From graveyard shifts as a paramedic to his brother-in-law’s overdose, from an elated engagement to the deadly Ghost Ship warehouse fire, Jordan Morrison of All Your Sisters has witnessed the full spiral of humanity. Channeling moments of bleak disillusionment, heart-shattering disappointment, and fleeting hope in the face of a spiraling dystopia, Morrison created Trust Ruins.

Trust Ruins, All Your Sisters’ third studio album, is a sometimes frenetic, sometimes shattered amalgam of humanity at its most dire, its most pummeled, its most desiring of hope where little blooms.

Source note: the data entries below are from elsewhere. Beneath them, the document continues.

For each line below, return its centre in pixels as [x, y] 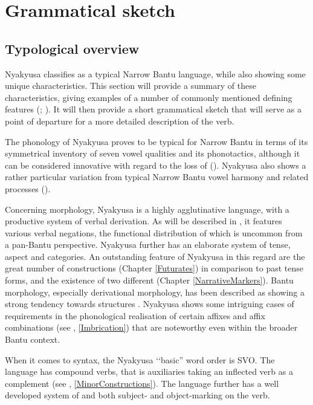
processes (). [28, 188]
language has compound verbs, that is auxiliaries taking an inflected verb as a [149, 371]
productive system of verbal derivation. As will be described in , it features [144, 221]
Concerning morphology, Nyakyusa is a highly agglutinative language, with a [147, 209]
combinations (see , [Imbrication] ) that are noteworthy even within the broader [151, 327]
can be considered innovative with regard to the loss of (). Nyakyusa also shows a [156, 165]
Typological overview [72, 48]
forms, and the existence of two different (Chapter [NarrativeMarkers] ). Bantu [149, 280]
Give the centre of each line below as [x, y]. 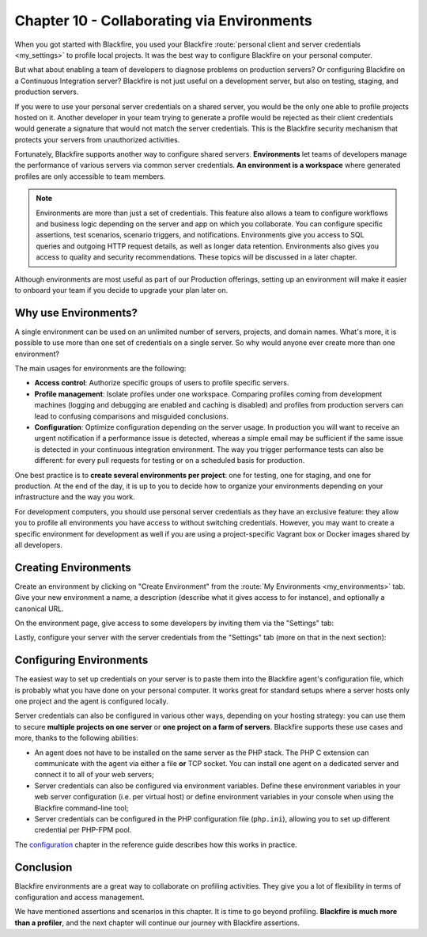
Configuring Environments [81, 660]
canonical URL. [40, 609]
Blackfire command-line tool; [81, 808]
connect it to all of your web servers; [94, 775]
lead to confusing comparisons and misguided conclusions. [132, 416]
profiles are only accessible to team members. [90, 176]
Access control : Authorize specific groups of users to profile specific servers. [162, 383]
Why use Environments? [76, 313]
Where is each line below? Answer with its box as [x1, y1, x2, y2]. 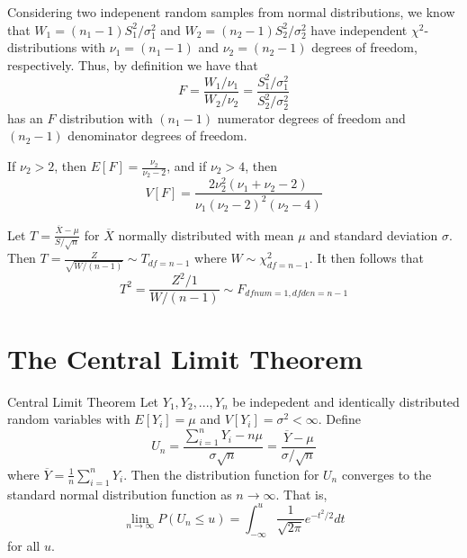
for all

Brooding, atmospheric synths thicken as “A Demon Left The Door Open” introduces the album. The theatric vocal delivery escalating throughout the song hints at the influence of late-career Scott Walker. The song layers and builds subtly until it finally fades into silence, leaving a resonating feeling that a tipping point of some kind has been reached.

“Power Abuse” cuts like a fresh saw blade with aggressively compressed electronic drums and a gritty, shouted chant. This coarse soundscape continues with “Your Way” and “Dividing Lines,” only occasionally pulling back in dynamic to cock for a vicious grind. The foreboding tones in this facet of Trust Ruins might be kin to Street Sect’s The Kicking Mule, released late last year.

“Window” and “A Factory of Unpleasant Dreams” return to the nightmare fuel of industrial ambiance found on Scott Walker’s Bish Bosch. This sound, while a little esoteric, undoubtedly inspires visions of a neo-noir hellscape for those prone to exploring such alleyways.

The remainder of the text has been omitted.